My house currently has portions with original "lap-board" siding covered over with cement siding along with sections where the lap was replaced by painted T1-11. My wife would like to return the house to it's original 1870s appearance but we have been unable to find a suitable siding product that #1 fits our budget, #2 is not vinyl, and/or #3 accurately matches the original lap-boards. But the texture of the 4x8ft T1-11 sheets comes close.

So my question is "Is it feasible to cut T1-11 plywood sheets into the same dimensions as the lap-boards, water seal them on all sides (using something like iac, Thompson's Water Seal or epoxy primer), then install them with an overlay like the original lap-boards?"

Yes I am aware of the layers showing on the lower edge, but the plywood can be faux finished to minimize the layers being visible.

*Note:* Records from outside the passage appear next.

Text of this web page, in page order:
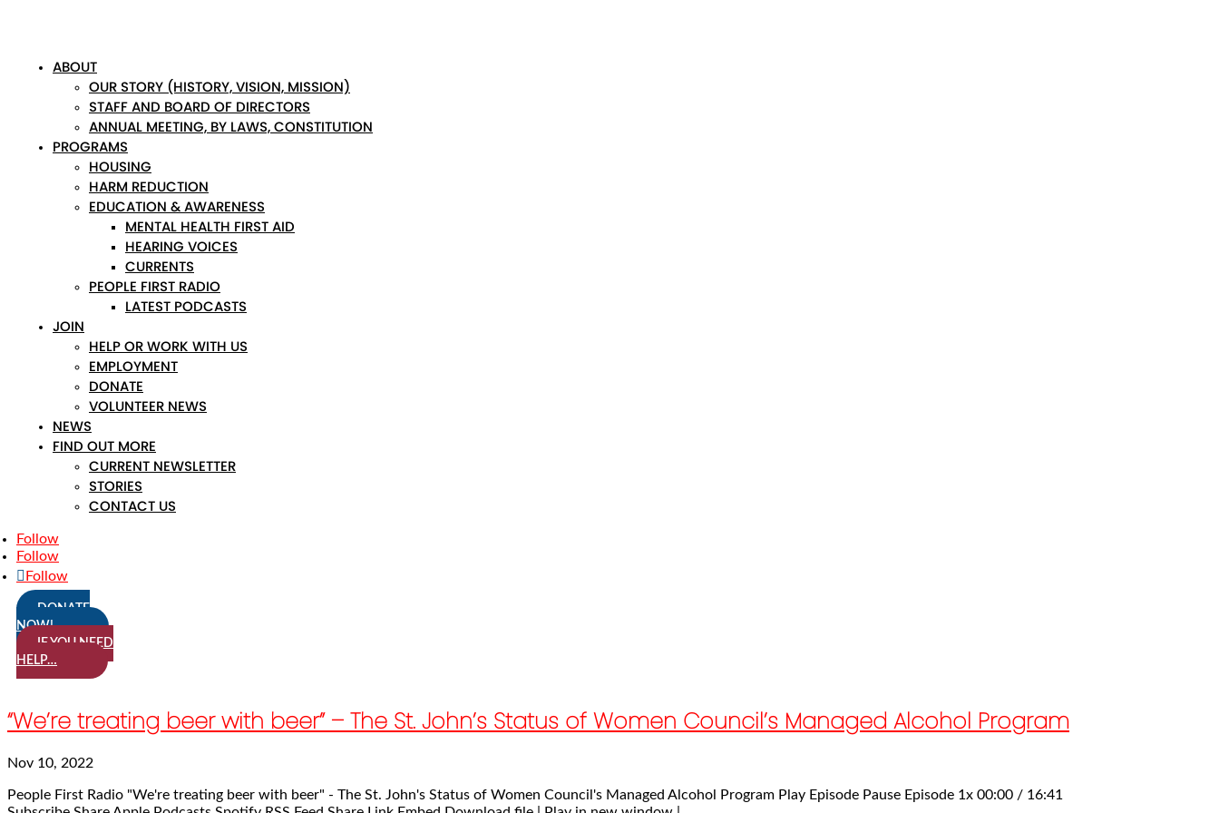
ABOUT
OUR STORY (HISTORY, VISION, MISSION)
STAFF AND BOARD OF DIRECTORS
ANNUAL MEETING, BY LAWS, CONSTITUTION
PROGRAMS
HOUSING
HARM REDUCTION
EDUCATION & AWARENESS
MENTAL HEALTH FIRST AID
HEARING VOICES
CURRENTS
PEOPLE FIRST RADIO
LATEST PODCASTS
JOIN
HELP OR WORK WITH US
EMPLOYMENT
DONATE
VOLUNTEER NEWS
NEWS
FIND OUT MORE
CURRENT NEWSLETTER
STORIES
CONTACT US
Follow
Follow
Follow
DONATE
NOW!
IF YOU NEED
HELP…
“We’re treating beer with beer” – The St. John’s Status of Women Council’s Managed Alcohol Program
Nov 10, 2022
People First Radio "We're treating beer with beer" - The St. John's Status of Women Council's Managed Alcohol Program Play Episode Pause Episode 1x 00:00 / 16:41

And yes I also know that plywood based products can de-laminate if moisture gets between the layers.

Then there is also the question of building codes and inspectors.

Anyone here have either/or direct experience doing this or an educated opinion of some sorts? Like I said above that posting this question on contractor's forums has only netted the chorus chanting "Tyvec & vinyl! Tyvek & vinyl!" which has been ruled out because our house has a dirt basement which is chronically wet plus the fact that I don't want my house to look like a glorified single-wide.

Thanks in advance!

Aardvark
June 3rd, 2011, 01:52 AM
Wood is good but Vinyl's final.

Sorry, but the contractors are essentially correct.:Wink:

As to your question... have you and the wife looked at the cost against what this does to the re-sale value of the house? If I were you I would contact a home inspector and get an opinion on this type of treatment in case it presents any known and disagreeable issues... might call a real-estate agent and ask the same.

Sometimes a renovation can work against you if it narrows down your options come sale time.

Plywood will eventually give you some grief and you need to have a plan to easily replace the pieces that come apart... but you know that.

I would think long and hard about this approach.


Cheers,
Aardvark



.

dwoz
June 3rd, 2011, 03:53 AM
The only thing good about doing the house in de-constructed T1-11 as you've described, is that you'll have good practice under your belt for when you re-do it in 5 years.

When you say "lap siding" you mean clapboards, correct?

samc
June 3rd, 2011, 07:40 AM
Maybe you don't care about the resale value or having to redo it in a few years, but does the fire code allow you to do what you're asking, and will it void your home insurance?

dwoz
June 3rd, 2011, 10:28 AM
T1-11 is already certified for exterior walls. The fact that you choose to chop it up and install it sideways doesn't matter.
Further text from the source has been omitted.